Dataset entries:
☆ ☆ ☆ ☆

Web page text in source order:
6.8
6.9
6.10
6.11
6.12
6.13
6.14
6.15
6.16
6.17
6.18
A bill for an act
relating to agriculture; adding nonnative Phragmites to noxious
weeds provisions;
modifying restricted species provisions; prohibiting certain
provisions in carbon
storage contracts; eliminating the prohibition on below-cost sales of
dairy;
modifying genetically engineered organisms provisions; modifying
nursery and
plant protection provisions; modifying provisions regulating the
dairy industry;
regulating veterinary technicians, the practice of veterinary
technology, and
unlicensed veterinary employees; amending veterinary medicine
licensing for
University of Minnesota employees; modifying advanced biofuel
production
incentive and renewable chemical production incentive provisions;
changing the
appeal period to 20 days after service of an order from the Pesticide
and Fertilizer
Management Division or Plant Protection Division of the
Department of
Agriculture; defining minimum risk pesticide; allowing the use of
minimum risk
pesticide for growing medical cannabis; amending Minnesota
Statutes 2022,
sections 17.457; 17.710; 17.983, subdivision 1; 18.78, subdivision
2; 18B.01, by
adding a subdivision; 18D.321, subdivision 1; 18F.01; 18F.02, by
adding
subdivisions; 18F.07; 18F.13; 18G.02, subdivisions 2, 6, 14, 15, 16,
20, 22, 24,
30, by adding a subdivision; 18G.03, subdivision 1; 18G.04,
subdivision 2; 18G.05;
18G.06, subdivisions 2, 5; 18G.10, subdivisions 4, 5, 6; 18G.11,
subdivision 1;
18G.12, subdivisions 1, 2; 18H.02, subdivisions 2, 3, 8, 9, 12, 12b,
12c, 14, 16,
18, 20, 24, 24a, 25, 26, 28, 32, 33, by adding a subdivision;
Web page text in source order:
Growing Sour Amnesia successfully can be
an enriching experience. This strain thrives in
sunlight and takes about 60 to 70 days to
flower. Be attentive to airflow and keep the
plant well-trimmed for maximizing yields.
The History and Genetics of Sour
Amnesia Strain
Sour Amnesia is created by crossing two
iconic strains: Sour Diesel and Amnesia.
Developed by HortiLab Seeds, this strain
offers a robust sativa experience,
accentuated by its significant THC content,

☆ ☆ ☆ ☆

Where a line of the data contains "experience", copy that line.

> [Task response]:
an enriching experience. This strain thrives in
offers a robust sativa experience,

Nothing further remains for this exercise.